What I'm currently doing is this (module being cupy or numpy):
result = module.empty(N)
for i in range(N):
result[i] = values[labels == i].sum()
But this can't be the most efficient way of doing it (it should be possible to get rid of the for loop, but how?). Since labels is sorted, I could easily determine the break points and use those indices as start/stop points, but I don't see how this solves the for loop problem.
Note that I would like to avoid creating an array of size NxL along the way, if possible, since L is very large.
I'm working in cupy, but any numpy solution is welcome too and could probably be ported. Within cupy, it seems this would be a case for a ReductionKernel, but I don't quite see how to do it.
* in my case, values is 1D, but I assume the solution wouldn't depend on this
回答1:
You are describing a groupby sum aggregation. You could write a CuPy RawKernel for this, but it would be much easier to use the existing groupby aggregations implemented in cuDF, the GPU dataframe library. They can interoperate without requiring you to copy the data. If you call .values on the resulting cuDF Series, it will give you a CuPy array.
If you went back to the CPU, you could do the same thing with pandas.
import cupy as cp
import pandas as pd
N = 100
values = cp.random.randint(0, N, 1000)
labels = cp.sort(cp.random.randint(0, N, 1000))
L = len(values)
result = cp.empty(L)
for i in range(N):
result[i] = values[labels == i].sum()
result[:5]
array([547., 454., 402., 601., 668.])
import cudf
df = cudf.DataFrame({"values": values, "labels": labels})
df.groupby(["labels"])["values"].sum().values[:5]
array([547, 454, 402, 601, 668])
回答2:
Here is a solution which, instead of a N x L array, uses a N x <max partition size in labels> array (which should not be large, if the disparity between different partitions is not too high):
- Resize the array into a 2-D array with partitions in each row.
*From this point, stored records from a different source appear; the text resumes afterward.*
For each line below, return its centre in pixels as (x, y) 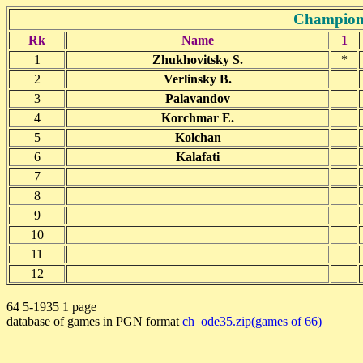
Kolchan (198, 137)
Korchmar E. (198, 118)
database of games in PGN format (94, 321)
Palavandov (198, 98)
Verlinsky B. (198, 79)
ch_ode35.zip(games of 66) (252, 321)
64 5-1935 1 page (51, 307)
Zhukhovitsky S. (198, 60)

Since the length of the row equals the size of the maximum partition, fill unavailable values with zeros (since it doesn't affect any sum). This uses @Divakar's solution given here.
def jagged_to_regular(a, parts):
lens = np.ediff1d(parts,to_begin=parts[0])
mask = lens[:,None]>np.arange(lens.max())
out = np.zeros(mask.shape, dtype=a.dtype)
out[mask] = a
return out
parts_stack = jagged_to_regular(values, labels)
- Sum along axis 1:
result = np.sum(parts_stack, axis = 1)
In case you'd like a CuPy implementation, there's no direct CuPy alternative to numpy.ediff1d in jagged_to_regular. In that case, you can substitute the statement with numpy.diff like so:
lens = np.insert(np.diff(parts), 0, parts[0])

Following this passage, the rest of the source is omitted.